APS 2016 External Object Changes

APS customers who use Polybase and will be soon upgrading to APS 2016 from AU5 or prior should consider this change and take action prior to upgrading.

APS 2016 upgrades the underlying SQL instances to SQL 2016. Along with that comes Polybase that was added to SQL 2016. Polybase is a great feature to see added to SQL Server, but there are some fundamental changes that were made. In my previous blog post about Polybase for SQL Server, the external objects that you create are all at the database level. With the previous releases of Polyabse that were only in APS, the External Data Sources and External File Formats were instance level objects which means they are stored in the master database. This is easily identifiable in SSDT by browsing to the objects:

When you upgrade to APS 2016, the resources are not moved. This means the external data sources and file formats still exist in the master database for backwards compatibility. The reason is that these may be used by several external tables and/or referenced in stored procedures, SQL commands stored in SSIS packages, etc. There really is no good way to determine which database(s) should house these objects programmatically without risk of breaking any processes. Luckily, after you upgrade, the external tables still work just fine referencing the external data sources and file formats in master.

There is a problem, however. If you have any scripts that reference catalog views to query the definition of external tables, you need to join to the local sys.external_data_sources and sys.external_file_formats for newer objects but join to the system views in the master database for the pre-APS2016 objects. This is an inconsistency that is not desired. Currently, there is a bug in SQL Server Data Tools that returns an error when you try to script out a backwards compatible external table. This means that if you upgrade to APS2016, your external tables will work, but you can't script them with SSDT (right click>>view code)! This is due to the difference in catalog views.
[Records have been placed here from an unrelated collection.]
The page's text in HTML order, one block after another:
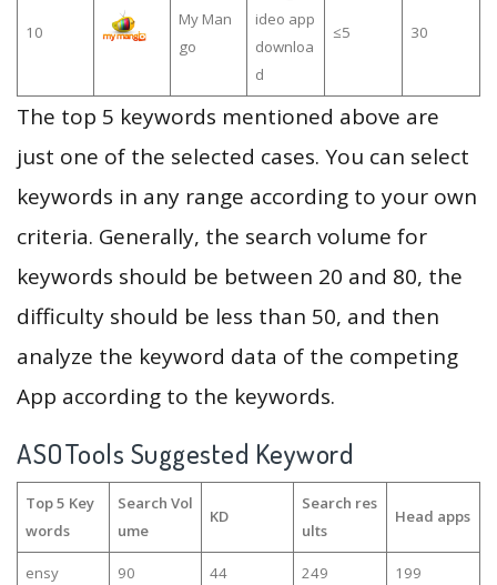
10
My Man
go
ideo app
downloa
d
≤5 30
The top 5 keywords mentioned above are
just one of the selected cases. You can select
keywords in any range according to your own
criteria. Generally, the search volume for
keywords should be between 20 and 80, the
difficulty should be less than 50, and then
analyze the keyword data of the competing
App according to the keywords.
ASOTools Suggested Keyword
Top 5 Key
words
Search Vol
ume
KD
Search res
ults
Head apps
ensy 90 44 249 199
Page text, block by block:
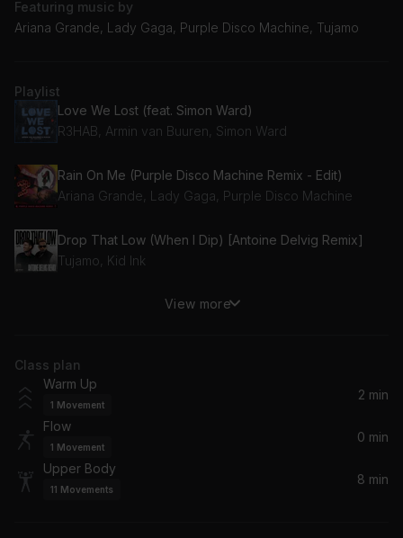
Featuring music by
Ariana Grande, Lady Gaga, Purple Disco Machine, Tujamo
Playlist
Love We Lost (feat. Simon Ward)
R3HAB, Armin van Buuren, Simon Ward
Rain On Me (Purple Disco Machine Remix - Edit)
Ariana Grande, Lady Gaga, Purple Disco Machine
Drop That Low (When I Dip) [Antoine Delvig Remix]
Tujamo, Kid Ink
Wavey (Riton Remix) (feat. Alika)
View more
Class plan
Warm Up
1 Movement
2 min
Flow
1 Movement
0 min
Upper Body
11 Movements
8 min
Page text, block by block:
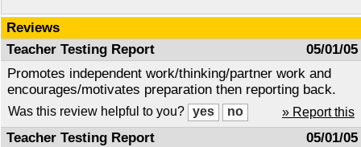
Reviews
05/01/05
Teacher Testing Report
Promotes independent work/thinking/partner work and
encourages/motivates preparation then reporting back.
» Report this
Was this review helpful to you?
05/01/05
Teacher Testing Report
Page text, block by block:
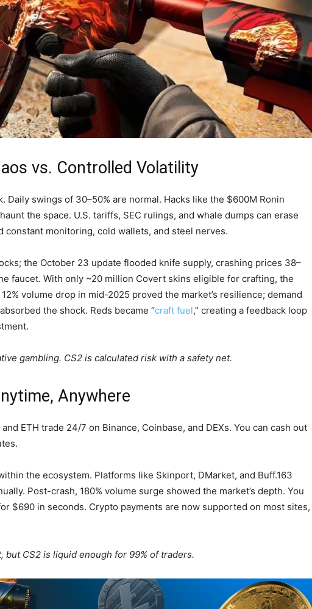
vs. Controlled Volatility
Daily swings of 30–50% are normal. Hacks like the $600M Ronin
the space. U.S. tariffs, SEC rulings, and whale dumps can erase
constant monitoring, cold wallets, and steel nerves.
the October 23 update flooded knife supply, crashing prices 38–
faucet. With only ~20 million Covert skins eligible for crafting, the
volume drop in mid-2025 proved the market’s resilience; demand
the shock. Reds became “craft fuel,” creating a feedback loop
gambling. CS2 is calculated risk with a safety net.
Anywhere
ETH trade 24/7 on Binance, Coinbase, and DEXs. You can cash out
the ecosystem. Platforms like Skinport, DMarket, and Buff.163
Post-crash, 180% volume surge showed the market’s depth. You
$690 in seconds. Crypto payments are now supported on most sites,
but CS2 is liquid enough for 99% of traders.

SSDT joins to the local sys.external_data_sources and sys.external_file_formats.

This query will show you metadata for external tables referencing local data sources and file fomats:

[sql]
SELECT
col.name AS column_name,
col.column_id,
typ.user_type_id AS column_type,
col.max_length,
col.precision,
col.scale,
col.collation_name,
col.is_nullable,
ext.location,
ds.name,
ff.name,
ext.reject_type,
ext.reject_sample_value,
ext.reject_value
FROM sys.all_columns col
JOIN sys.types typ ON typ.system_type_id = col.system_type_id
JOIN sys.external_tables ext ON ext.object_id = col.object_id
JOIN sys.external_data_sources ds ON ext.data_source_id = ds.data_source_id
JOIN sys.external_file_formats ff ON ext.file_format_id = ff.file_format_id
ORDER BY column_id;
[/sql]

This query will show you metadata for external tables referencing data sources and file fomats in master:

[sql]
SELECT
col.name AS column_name,
col.column_id,
typ.user_type_id AS column_type,
col.max_length,
col.precision,
col.scale,
col.collation_name,
col.is_nullable,
ext.location,
ds.name,
ff.name,
ext.reject_type,
ext.reject_sample_value,
ext.reject_value
FROM sys.all_columns col
JOIN sys.types typ ON typ.system_type_id = col.system_type_id
JOIN sys.external_tables ext ON ext.object_id = col.object_id
JOIN master.sys.external_data_sources ds ON ext.data_source_id = ds.data_source_id
JOIN master.sys.external_file_formats ff ON ext.file_format_id = ff.file_format_id
ORDER BY column_id;
[/sql]

CALL TO ACTION:

When planning your upgrade to APS2016, the best practice is to identify all your external data sources and file formats and to which database(s) they belong and then follow these steps:

  1. Before upgrading, script out all external objects (data sources, file formats, and external tables).
  2. Drop these objects during your outage window just before starting the upgrade to APS2016
  3. After the upgrade, recreate all the objects in the appropriate database. Note that it is possible that some external objects may be in multiple databases.

Following this best practice will align with SQL Server Polybase as well as prevent you from hitting the SSDT bug.